Unverhältnismäßige Polizeigewalt
Mit deutlichen Worten prangert Thomas Wings, Rechtsanwalt des am 26.3. in der Bochumer Gesa offensichtlich Misshandelten, das Polizeiverhalten im Umfeld der gesamten Proteste an: „Wenn ich die Bilddokumentation sehe, so liegt die Unverhältnismäßigkeit des Ganzen auf der Hand.“ Am 26.3. hatten sich in Bochum-Ehrenfeld unglaubliche Szenen abgespielt, nachdem etwa 50 Aktivist_innen, versucht hatten, die Anfahrt der gegen islamische Einrichtungen hetzenden „pro NRW“ mit einer Sitzblockade an der Ecke Hattinger/Grottenstraße zu blockieren: Als der „pro NRW“-Konvoi, der aus mehreren von der Polizei flankierten Fahrzeugen bestand, vor der Sitzblockade wendete, um eine andere Route zum Ort der Mahnwache zu nehmen, eskalierte die Polizeigewalt. Rund 20 Demonstrierende wurden von den Polizeikräften mit Fäusten und Knüppeln geschlagen, als sie versuchten, den Konvoi zu stoppen. Viele von ihnen wurden brutal zu Boden geworfen und teils mit dem Kopf auf das Straßenpflaster geschlagen. Eine Demonstrantin trug nach Schlagstockhieben ein Schädel-Hirn-Trauma davon.

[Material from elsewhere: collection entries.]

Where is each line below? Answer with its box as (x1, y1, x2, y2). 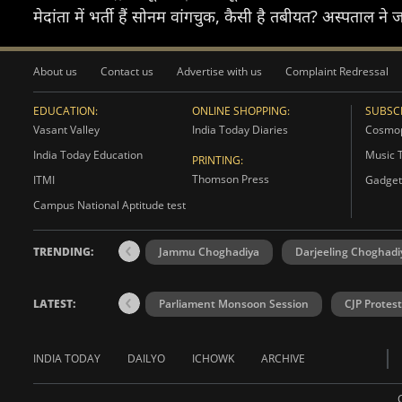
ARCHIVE (261, 351, 305, 366)
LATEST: (33, 296, 75, 311)
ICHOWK (192, 351, 234, 366)
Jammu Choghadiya (159, 244, 259, 259)
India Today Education (33, 147, 143, 162)
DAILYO (127, 351, 165, 366)
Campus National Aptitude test (33, 197, 186, 213)
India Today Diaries (191, 122, 288, 137)
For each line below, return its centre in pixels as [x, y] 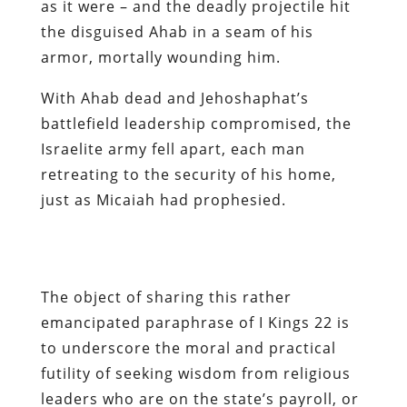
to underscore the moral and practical [188, 347]
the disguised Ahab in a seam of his [177, 31]
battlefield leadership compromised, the [196, 123]
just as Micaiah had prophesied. [163, 199]
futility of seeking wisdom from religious [195, 373]
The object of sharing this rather [166, 297]
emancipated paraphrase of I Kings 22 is [195, 322]
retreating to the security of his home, [188, 174]
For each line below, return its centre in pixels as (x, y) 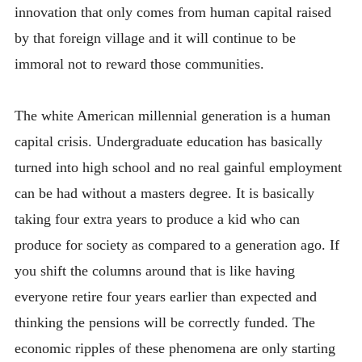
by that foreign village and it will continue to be (155, 38)
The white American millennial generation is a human (172, 116)
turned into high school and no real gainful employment (178, 168)
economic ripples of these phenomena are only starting (175, 349)
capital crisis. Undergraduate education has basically (168, 142)
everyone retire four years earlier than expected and (165, 297)
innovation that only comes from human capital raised (173, 12)
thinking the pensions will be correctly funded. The (164, 323)
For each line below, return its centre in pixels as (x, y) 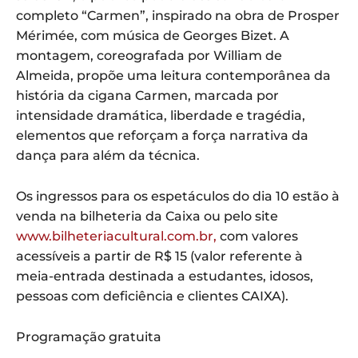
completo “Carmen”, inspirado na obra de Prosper (178, 16)
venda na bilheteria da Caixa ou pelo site (147, 217)
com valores (257, 237)
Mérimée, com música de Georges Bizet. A (153, 36)
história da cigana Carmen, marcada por (147, 96)
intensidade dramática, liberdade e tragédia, (161, 116)
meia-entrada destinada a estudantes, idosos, (165, 276)
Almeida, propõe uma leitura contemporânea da (173, 76)
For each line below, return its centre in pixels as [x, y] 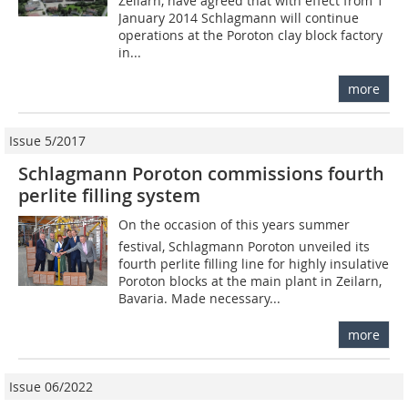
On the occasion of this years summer [235, 224]
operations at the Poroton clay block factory [251, 35]
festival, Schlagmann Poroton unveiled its [245, 246]
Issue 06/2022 [51, 386]
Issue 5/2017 [47, 140]
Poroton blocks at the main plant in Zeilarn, [250, 280]
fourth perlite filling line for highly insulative [254, 263]
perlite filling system [109, 195]
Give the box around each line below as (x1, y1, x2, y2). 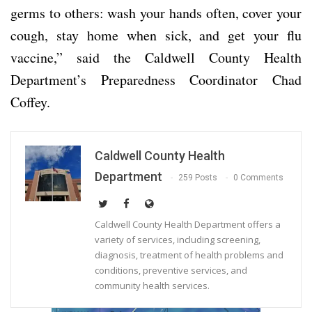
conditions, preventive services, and (95, 263, 247, 276)
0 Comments (233, 173, 283, 183)
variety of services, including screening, (95, 233, 260, 246)
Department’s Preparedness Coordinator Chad (10, 70, 302, 89)
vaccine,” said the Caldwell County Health (10, 47, 302, 67)
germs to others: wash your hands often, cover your (10, 3, 302, 22)
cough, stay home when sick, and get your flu (10, 25, 302, 45)
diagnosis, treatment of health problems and (95, 248, 283, 261)
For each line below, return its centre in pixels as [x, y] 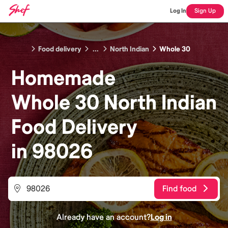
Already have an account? [103, 217]
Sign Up [205, 11]
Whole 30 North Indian [114, 103]
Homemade [63, 78]
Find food [179, 189]
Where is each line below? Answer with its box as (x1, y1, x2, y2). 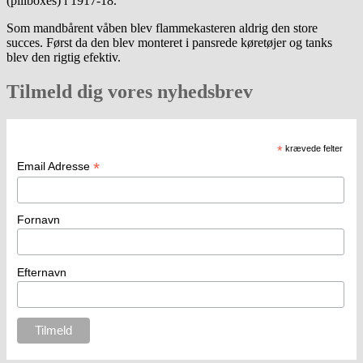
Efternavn (16, 265, 66, 279)
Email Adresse (16, 159, 93, 173)
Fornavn (16, 213, 60, 227)
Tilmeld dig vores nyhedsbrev (6, 80, 253, 102)
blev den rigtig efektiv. (6, 49, 121, 64)
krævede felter (283, 143, 344, 153)
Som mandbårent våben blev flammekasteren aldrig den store (6, 20, 318, 35)
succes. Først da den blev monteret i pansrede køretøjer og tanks (6, 35, 332, 49)
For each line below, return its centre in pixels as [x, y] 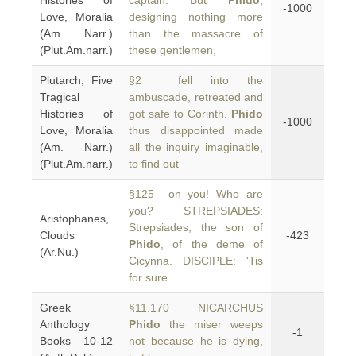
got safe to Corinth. [180, 114]
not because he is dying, [196, 341]
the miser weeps [212, 324]
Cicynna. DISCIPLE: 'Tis [196, 261]
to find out [154, 164]
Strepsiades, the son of [196, 227]
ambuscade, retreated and [196, 97]
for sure [148, 277]

Keine Toleranz der Intoleranz
Die Antifaschistische Jugend Bochum stuft das Polizeiverhalten vom 26.3. sowie am vergangenen Samstag als systematische Eskalationsstrategie ein, die auf einer Weisung des Innenministeriums NRW beruhen könnte. Diesen Verdacht erhärtet zumindest der Umstand, dass sämtliche Polizeimaßnahmen in Nordrhein-Westfalen im Umfeld des „pro NRW-Aktionswochenendes“ in Duisburg, Essen, Mülheim, Oberhausen, Gelsenkirchen, Herten und Bochum auf ministerielle Weisung von der Duisburger Polizei koordiniert wurden, die auch für das harte Vorgehen in Bochum verantwortlich war. Um die näheren Umstände der unverhältnismäßigen „Null-Toleranz-Strategie“ der politisch Verantwortlichen sowie der polizeilichen Einsatzleitung aufzuklären, wird daher eine Anfrage im Landtag NRW vorbereitet. Zudem könnte das Polizeiverhalten ein juristisches Nachspiel haben: „Sollte sich dies auch vor Gericht bewahrheiten, dürften angebliche ‚Widerstandshandlungen’ von Polizeiübergriffen Betroffener völlig anders bewertet werden“, so Thomas Wings. Hierfür spricht ebenfalls, dass seitens einzelner Polizist_innen der am 26.3. in Bochum eingesetzten Duisburger Hundertschaft – darunter laut Augenzeug_innenberichten auch der Einsatzleiter selbst – mehrfach Drohungen noch weitergehender Gewaltanwendung ausgesprochen worden seien.